(TASK DETAILS) No pictures, nothing altered: return the data below.

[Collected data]
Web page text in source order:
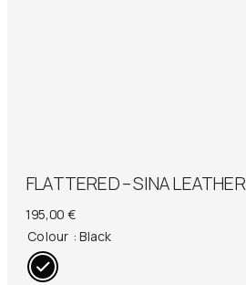
FLATTERED – SINA LEATHER
195,00 €
Colour : Black
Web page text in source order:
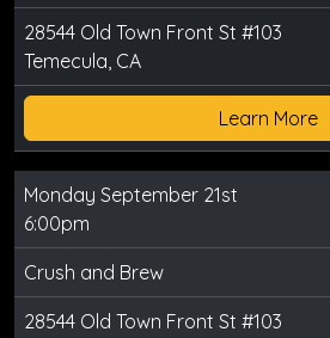
28544 Old Town Front St #103
Temecula, CA
Learn More
Monday September 21st
6:00pm
Crush and Brew
28544 Old Town Front St #103

(WRITTEN ANSWER)
Web page text in source order:
FLATTERED – SINA LEATHER
195,00 €
Colour : Black
Web page text in source order:
28544 Old Town Front St #103
Temecula, CA
Learn More
Monday September 21st
6:00pm
Crush and Brew
28544 Old Town Front St #103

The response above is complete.